American Lessons From Europe's Fall
by Father John McCloskey
"In the middle of the journey of my life" unexpectedly I was able to take several months of sabbatical from my normal pastoral work in Washington, D.C., in order to write a book on conversions and evangelization. I am here now in London, part of a country once known as the dowry of Our Lady.
London, it turned out, was the perfect choice. As one who has spent decades voraciously reading English history and literature, what could be better than to live, work and sightsee in one of the great cities in the world? England is a country with so many ties to the United States culturally, both enemy and ally in war and peace, even unto this day.
I'm living in the borough of Hampstead surrounded by the houses of Beatrice and Sidney Webb (founders of Fabian Socialism and in-laws of Malcolm Muggeridge), of Sigmund Freud (founder of American modern culture, judging from what I saw of the Super Bowl halftime show) and a mile or so away from Karl Marx's grave site. All of this leads to musings on "the big picture."

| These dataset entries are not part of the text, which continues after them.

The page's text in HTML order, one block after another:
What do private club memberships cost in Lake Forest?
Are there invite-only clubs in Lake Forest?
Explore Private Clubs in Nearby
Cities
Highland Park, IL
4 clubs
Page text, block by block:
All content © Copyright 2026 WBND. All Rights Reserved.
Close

Some weeks ago, I gave a two-part talk at Oxford on the 2003 apostolic exhortation Ecclesia in Europa (The Church in Europe), a document I am sure few American Catholics have read. It makes for grim reading, but reading and musing upon it is important for us across the pond. Europe these days is "within a dark wood where the straight way was lost." And the question for the United States is whether, with God's grace, we are going to fight and win our own current culture wars in the decades ahead that can lead to a "new civilization of love and truth" or are we going to follow the path of Europe into the deepest abyss of the culture of death?
Europe's Rise and Fall
To put the current situation in context, we might roughly divide up Europe's history in this way:
— The rise of Christianity from 33-500;
— The conversion of the Barbarians from 500-1100;
— The Middle Ages and Renaissance from 1100-1550;
— The Protestant revolution, Enlightenment and rise and fall of ideology 1550-2000; and
— The new paganism, Islamic resurgence/new Christian evangelization in the context of globalization from 2000 to the present.

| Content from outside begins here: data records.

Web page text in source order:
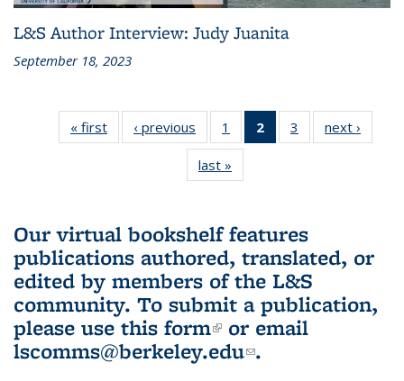
L&S Author Interview: Judy Juanita
September 18, 2023
« first
L&S
Bookshelf
‹ previous
L&S
Bookshelf
News
1
of 3 L&S
Bookshelf
2
of 3 L&S
Bookshelf
3
of 3 L&S
Bookshelf
next ›
last »
Bookshelf
Our virtual bookshelf features
publications authored, translated, or
edited by members of the L&S
community. To submit a publication,
please use this form(link is external)
or email
lscomms@berkeley.edu(link sends e-
.

The Holy Father explains in the document the current situation of Europe:
"I would like to mention in a particular way the loss of Europe's Christian memory and heritage, accompanied by a kind of practical agnosticism and religious indifference whereby many Europeans give the impression of living without spiritual roots and somewhat like heirs who have squandered a patrimony entrusted to them by history. It is no real surprise, then, that there are efforts to create a vision of Europe that ignores its religious heritage and, in particular, its profound Christian soul, asserting the rights of the peoples who make up Europe without grafting those rights onto the trunk that is enlivened by the sap of Christianity."
This indeed is the Europe I have encountered during my travels during the last decade or so.
In many ways, it is like a huge well-run museum of Christendom complete with cathedrals, monasteries, paintings, sculptures and even folk customs and festivals. This all comes from Europe's often-glorious 2000-year run as the heart of the Christian culture and religion from which it spread throughout the world.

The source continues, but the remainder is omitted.